Data:
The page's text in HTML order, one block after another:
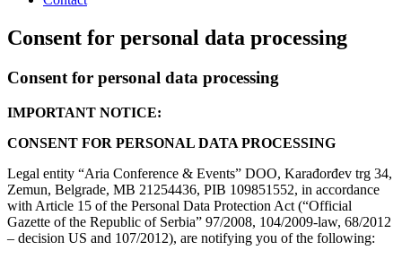
Consent for personal data processing
Consent for personal data processing
IMPORTANT NOTICE:
CONSENT FOR PERSONAL DATA PROCESSING
Legal entity “Aria Conference & Events” DOO, Karađorđev trg 34,
Zemun, Belgrade, MB 21254436, PIB 109851552, in accordance
with Article 15 of the Personal Data Protection Act (“Official
Gazette of the Republic of Serbia” 97/2008, 104/2009-law, 68/2012
– decision US and 107/2012), are notifying you of the following:
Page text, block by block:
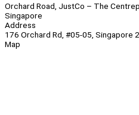
Orchard Road, JustCo – The
Singapore
Address
176 Orchard Rd, #05-05, Singapore
Map
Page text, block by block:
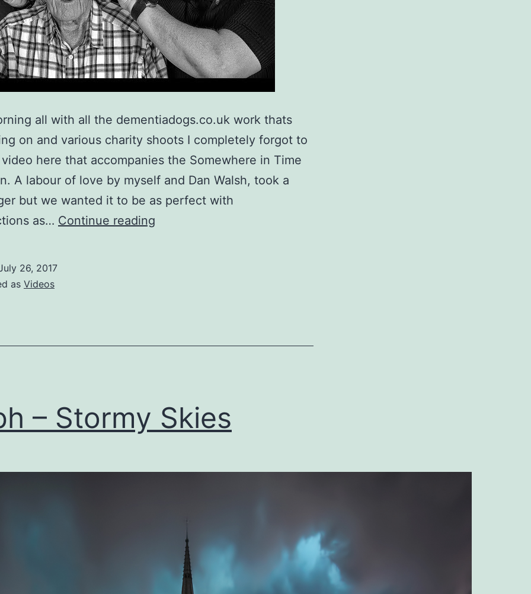
all with all the dementiadogs.co.uk work thats
on and various charity shoots I completely forgot to
here that accompanies the Somewhere in Time
A labour of love by myself and Dan Walsh, took a
but we wanted it to be as perfect with
as… Continue reading
26, 2017
as Videos
– Stormy Skies
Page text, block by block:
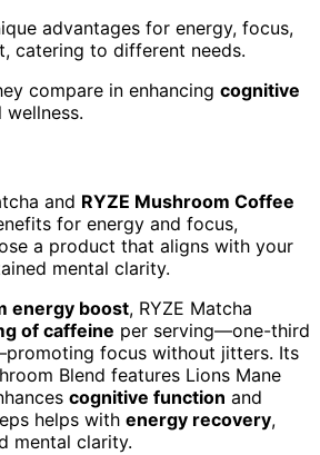
advantages for energy, focus,
catering to different needs.
compare in enhancing cognitive
wellness.
and RYZE Mushroom Coffee
for energy and focus,
a product that aligns with your
mental clarity.
energy boost, RYZE Matcha
of caffeine per serving—one-third
focus without jitters. Its
Blend features Lions Mane
cognitive function and
helps with energy recovery,
mental clarity.
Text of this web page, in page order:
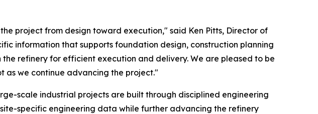
project from design toward execution," said Ken Pitts, Director of
information that supports foundation design, construction planning
refinery for efficient execution and delivery. We are pleased to be
as we continue advancing the project."
scale industrial projects are built through disciplined engineering
specific engineering data while further advancing the refinery
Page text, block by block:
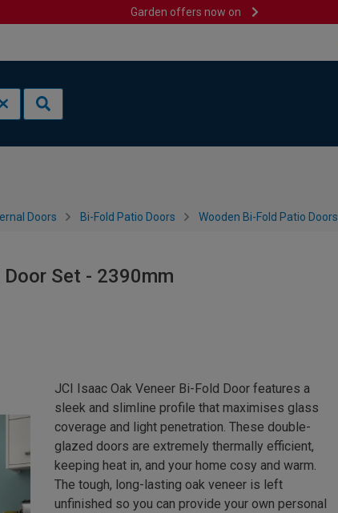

Task instructions:
Each record, word for word, should be printed again without its pictures.

Exercise solution:
The page's text in HTML order, one block after another:
Consent for personal data processing
Consent for personal data processing
IMPORTANT NOTICE:
CONSENT FOR PERSONAL DATA PROCESSING
Legal entity “Aria Conference & Events” DOO, Karađorđev trg 34,
Zemun, Belgrade, MB 21254436, PIB 109851552, in accordance
with Article 15 of the Personal Data Protection Act (“Official
Gazette of the Republic of Serbia” 97/2008, 104/2009-law, 68/2012
– decision US and 107/2012), are notifying you of the following:
Page text, block by block:
Orchard Road, JustCo – The
Singapore
Address
176 Orchard Rd, #05-05, Singapore
Map
Page text, block by block:
all with all the dementiadogs.co.uk work thats
on and various charity shoots I completely forgot to
here that accompanies the Somewhere in Time
A labour of love by myself and Dan Walsh, took a
but we wanted it to be as perfect with
as… Continue reading
26, 2017
as Videos
– Stormy Skies
Page text, block by block:
advantages for energy, focus,
catering to different needs.
compare in enhancing cognitive
wellness.
and RYZE Mushroom Coffee
for energy and focus,
a product that aligns with your
mental clarity.
energy boost, RYZE Matcha
of caffeine per serving—one-third
focus without jitters. Its
Blend features Lions Mane
cognitive function and
helps with energy recovery,
mental clarity.
Text of this web page, in page order:
project from design toward execution," said Ken Pitts, Director of
information that supports foundation design, construction planning
refinery for efficient execution and delivery. We are pleased to be
as we continue advancing the project."
scale industrial projects are built through disciplined engineering
specific engineering data while further advancing the refinery
Page text, block by block:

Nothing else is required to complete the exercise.